A spokesman for the bank said he could not discuss individual cases but confirmed that it would be normal when a company is being lent a significant sum for it to talk the bank through the business plan for repaying the sum. Butterfields E17 Ltd has told the Guardian its plan is to evict the tenants from all 63 flats over time and seek to sell the properties for a profit.

The spokesman said it was not up to the bank to take a moral view on such plans. He added: “Our defined responsibilities are to the customer who took these loans. These responsibilities do not extend to the day-to-day management of their property portfolio.”

NatWest sign
A NatWest spokesman said the bank could not take a moral standpoint on the plans. Photograph: Jonathan Nicholson/Demotix/Corbis

The fact the bank must approve any resale is a standard mortgage measure to ensure this was used to repay the mortgage, he added.

The RBS group has a public sustainability and ethics policy, mainly connected to areas such as the environment and armaments. However, the policy says RBS tries not to make loans “which could damage the bank’s reputation”.

Its executives have also talked repeatedly about seeking to be an ethical bank in the light of its 2008 takeover by the government, which still owns a majority of RBS shares.

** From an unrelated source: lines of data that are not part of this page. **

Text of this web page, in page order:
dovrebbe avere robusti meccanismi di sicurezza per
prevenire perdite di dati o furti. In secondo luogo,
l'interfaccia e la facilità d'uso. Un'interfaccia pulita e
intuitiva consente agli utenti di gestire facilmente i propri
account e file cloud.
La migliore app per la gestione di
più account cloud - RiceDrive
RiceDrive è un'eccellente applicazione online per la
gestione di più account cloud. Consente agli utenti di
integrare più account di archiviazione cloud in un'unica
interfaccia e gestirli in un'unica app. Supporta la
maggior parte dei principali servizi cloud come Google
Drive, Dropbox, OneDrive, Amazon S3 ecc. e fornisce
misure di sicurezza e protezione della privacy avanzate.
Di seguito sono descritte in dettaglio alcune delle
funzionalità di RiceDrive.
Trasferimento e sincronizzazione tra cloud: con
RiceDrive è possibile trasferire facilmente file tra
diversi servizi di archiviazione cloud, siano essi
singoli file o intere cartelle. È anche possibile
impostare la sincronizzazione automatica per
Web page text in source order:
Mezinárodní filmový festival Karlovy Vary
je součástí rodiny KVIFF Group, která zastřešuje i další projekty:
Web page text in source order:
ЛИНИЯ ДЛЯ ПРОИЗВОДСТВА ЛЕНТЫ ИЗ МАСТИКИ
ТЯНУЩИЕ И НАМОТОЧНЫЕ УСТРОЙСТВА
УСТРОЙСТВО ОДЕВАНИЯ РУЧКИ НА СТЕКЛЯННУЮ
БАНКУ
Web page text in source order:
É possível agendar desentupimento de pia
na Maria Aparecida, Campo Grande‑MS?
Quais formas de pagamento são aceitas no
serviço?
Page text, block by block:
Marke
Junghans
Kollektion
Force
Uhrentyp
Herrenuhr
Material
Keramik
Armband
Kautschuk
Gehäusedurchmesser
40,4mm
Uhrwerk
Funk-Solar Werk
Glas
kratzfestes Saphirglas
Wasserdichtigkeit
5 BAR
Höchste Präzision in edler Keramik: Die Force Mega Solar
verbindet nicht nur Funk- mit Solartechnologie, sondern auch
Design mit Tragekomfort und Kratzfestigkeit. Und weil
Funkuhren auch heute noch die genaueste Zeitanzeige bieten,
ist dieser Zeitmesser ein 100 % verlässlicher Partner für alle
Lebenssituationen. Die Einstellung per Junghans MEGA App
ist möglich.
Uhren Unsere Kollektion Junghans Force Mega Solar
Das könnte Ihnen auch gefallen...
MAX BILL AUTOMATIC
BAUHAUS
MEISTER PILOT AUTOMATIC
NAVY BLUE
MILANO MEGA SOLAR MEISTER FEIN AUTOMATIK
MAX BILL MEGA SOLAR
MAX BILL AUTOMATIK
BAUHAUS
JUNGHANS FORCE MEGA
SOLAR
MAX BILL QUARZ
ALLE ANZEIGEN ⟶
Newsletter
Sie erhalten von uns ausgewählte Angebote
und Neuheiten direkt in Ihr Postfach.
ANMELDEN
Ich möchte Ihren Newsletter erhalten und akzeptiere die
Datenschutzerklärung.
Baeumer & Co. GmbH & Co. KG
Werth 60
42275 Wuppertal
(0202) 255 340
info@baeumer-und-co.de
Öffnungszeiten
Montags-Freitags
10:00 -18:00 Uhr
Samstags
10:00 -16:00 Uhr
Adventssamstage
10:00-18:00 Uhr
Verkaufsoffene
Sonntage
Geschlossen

One of the Butterfields residents facing eviction, Nicole Holgate, called the NatWest justification “kind of pathetic”.

“If they claim to have any wider social and ethical responsibility then it’s a horrendous move if a load of people are decamped from an area where they were making a perfectly reasonable living,” she said. “They’re going to potentially have to get housing benefit wherever they end up, or a few people are eligible for council help.”

Holgate, 28, lives with a flatmate, saying they were unusual among the dozen or so households currently facing eviction, with almost all the others having children.

“This is a huge problem for them,” she said. “They’re in local schools, going to local churches and playgroups. They have really solid lives here and the societal cost of what an upheaval like this does to children is massive.

“It’s all just going to become more of a bill for everyone paying taxes.”

The decision by Glasspool to sell the flats has prompted considerable local opposition. Creasy met the chair of the charity, Keith Nunn, at the Commons last month to seek an explanation for the deal. The meeting ended with the MP asking a policeman to escort Nunn out of parliament after, by her account, he said of the impact on tenants: “It happens.”

The directors of Butterfields E17, listed as Jasbir Singh Jhumat and Pardeep Singh Jhumat, have declined to comment throughout. However, another staff member told the Guardian they planned to evict more of the families and sell their flats in the future, depending on how well the properties sold.